Work to be completed:
Filter the entries below down to the lines that hold "disagreements".

═════ Available records ═════

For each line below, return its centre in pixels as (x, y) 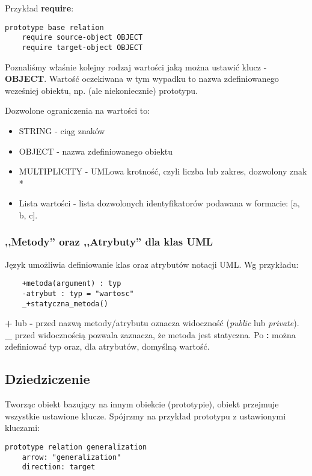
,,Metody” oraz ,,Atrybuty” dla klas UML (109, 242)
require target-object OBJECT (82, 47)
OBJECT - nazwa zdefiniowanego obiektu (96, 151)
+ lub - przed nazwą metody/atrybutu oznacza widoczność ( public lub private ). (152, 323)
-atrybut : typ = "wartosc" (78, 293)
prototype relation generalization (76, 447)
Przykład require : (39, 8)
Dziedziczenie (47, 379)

═════
═════ Available records ═════

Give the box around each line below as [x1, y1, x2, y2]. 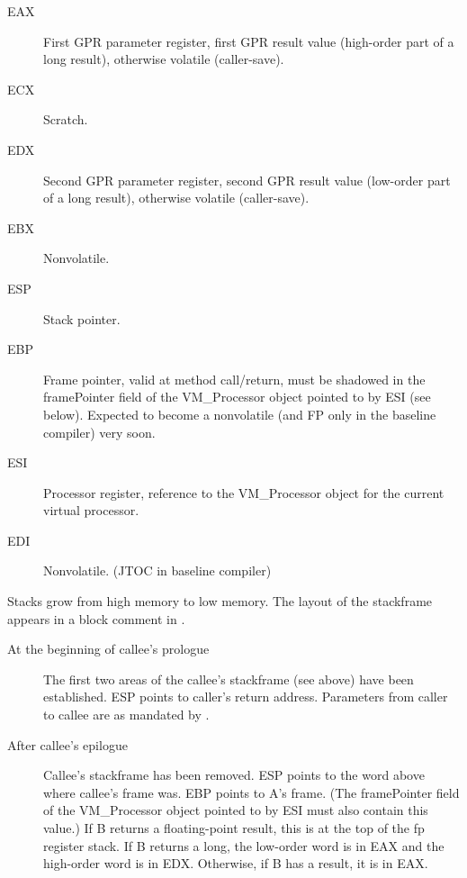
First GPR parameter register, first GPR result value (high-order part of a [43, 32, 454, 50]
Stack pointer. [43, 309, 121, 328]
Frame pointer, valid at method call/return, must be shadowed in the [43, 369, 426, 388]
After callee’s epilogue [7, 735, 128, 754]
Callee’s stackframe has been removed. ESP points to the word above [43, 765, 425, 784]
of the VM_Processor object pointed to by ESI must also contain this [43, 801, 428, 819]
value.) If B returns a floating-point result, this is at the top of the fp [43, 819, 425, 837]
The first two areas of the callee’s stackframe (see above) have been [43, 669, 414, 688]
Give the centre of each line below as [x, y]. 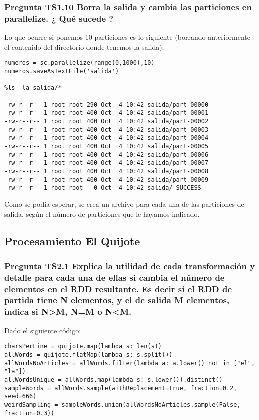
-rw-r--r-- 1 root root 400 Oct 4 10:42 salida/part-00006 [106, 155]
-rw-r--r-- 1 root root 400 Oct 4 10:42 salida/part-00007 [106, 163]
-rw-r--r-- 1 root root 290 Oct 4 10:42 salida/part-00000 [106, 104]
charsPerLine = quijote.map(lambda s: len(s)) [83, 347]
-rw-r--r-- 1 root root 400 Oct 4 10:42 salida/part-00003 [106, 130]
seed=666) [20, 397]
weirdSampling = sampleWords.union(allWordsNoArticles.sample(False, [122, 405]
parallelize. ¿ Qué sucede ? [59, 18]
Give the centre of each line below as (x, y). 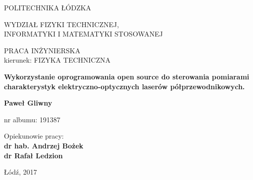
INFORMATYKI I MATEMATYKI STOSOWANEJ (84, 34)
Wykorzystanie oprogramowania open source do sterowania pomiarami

═════
═════ Available records ═════

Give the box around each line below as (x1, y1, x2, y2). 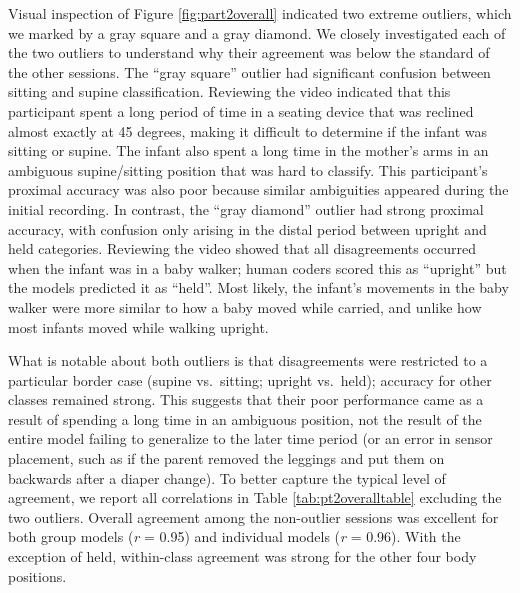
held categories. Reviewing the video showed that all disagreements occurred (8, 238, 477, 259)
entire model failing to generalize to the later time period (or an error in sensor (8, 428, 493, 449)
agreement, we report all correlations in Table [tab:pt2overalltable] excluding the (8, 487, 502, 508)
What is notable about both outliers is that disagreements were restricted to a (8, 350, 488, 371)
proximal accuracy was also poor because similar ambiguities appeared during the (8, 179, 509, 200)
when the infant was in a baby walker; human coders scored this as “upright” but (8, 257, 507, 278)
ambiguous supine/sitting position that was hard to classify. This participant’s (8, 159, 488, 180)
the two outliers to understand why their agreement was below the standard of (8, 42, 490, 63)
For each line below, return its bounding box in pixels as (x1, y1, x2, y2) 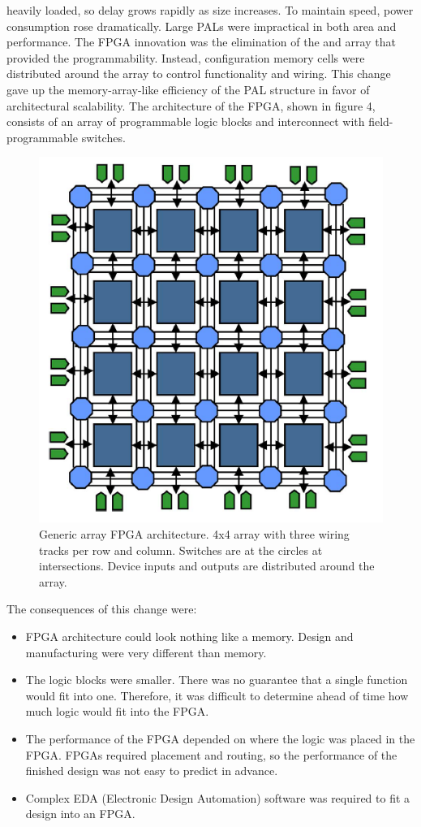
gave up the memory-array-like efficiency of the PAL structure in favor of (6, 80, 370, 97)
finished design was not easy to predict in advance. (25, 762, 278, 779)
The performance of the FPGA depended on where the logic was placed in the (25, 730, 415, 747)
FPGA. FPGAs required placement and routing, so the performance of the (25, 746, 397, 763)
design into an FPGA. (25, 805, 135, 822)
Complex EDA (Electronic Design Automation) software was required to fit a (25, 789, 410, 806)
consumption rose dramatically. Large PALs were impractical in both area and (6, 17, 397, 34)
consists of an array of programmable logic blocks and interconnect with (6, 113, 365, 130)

═════

Final answer:
held categories. Reviewing the video showed that all disagreements occurred (8, 238, 477, 259)
What is notable about both outliers is that disagreements were restricted to a (8, 350, 488, 371)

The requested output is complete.